Start of Data records
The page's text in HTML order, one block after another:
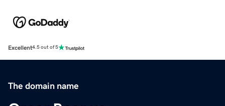
Excellent4.5 out of 5
The domain name
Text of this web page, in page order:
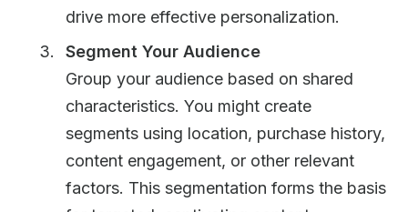
drive more effective personalization.
Segment Your Audience
Group your audience based on shared
characteristics. You might create
segments using location, purchase history,
content engagement, or other relevant
factors. This segmentation forms the basis
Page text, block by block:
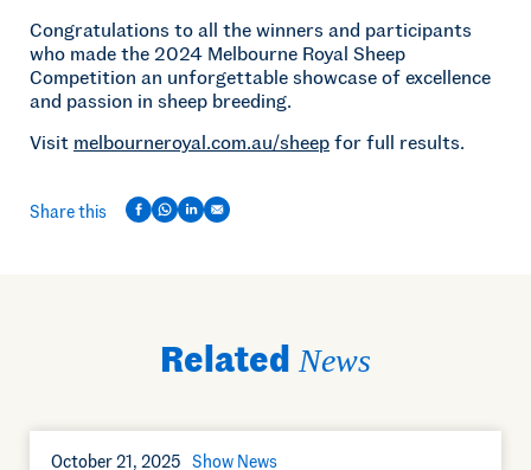
Congratulations to all the winners and participants
who made the 2024 Melbourne Royal Sheep
Competition an unforgettable showcase of excellence
and passion in sheep breeding.
Visit melbourneroyal.com.au/sheep for full results.
Share this
Related News
October 21, 2025 Show News
End of Data records
Prompt: Excluding images, return all of the records above word for word.

Output below:
The page's text in HTML order, one block after another:
Excellent4.5 out of 5
The domain name
Text of this web page, in page order:
drive more effective personalization.
Segment Your Audience
Group your audience based on shared
characteristics. You might create
segments using location, purchase history,
content engagement, or other relevant
factors. This segmentation forms the basis
Page text, block by block:
Congratulations to all the winners and participants
who made the 2024 Melbourne Royal Sheep
Competition an unforgettable showcase of excellence
and passion in sheep breeding.
Visit melbourneroyal.com.au/sheep for full results.
Share this
Related News
October 21, 2025 Show News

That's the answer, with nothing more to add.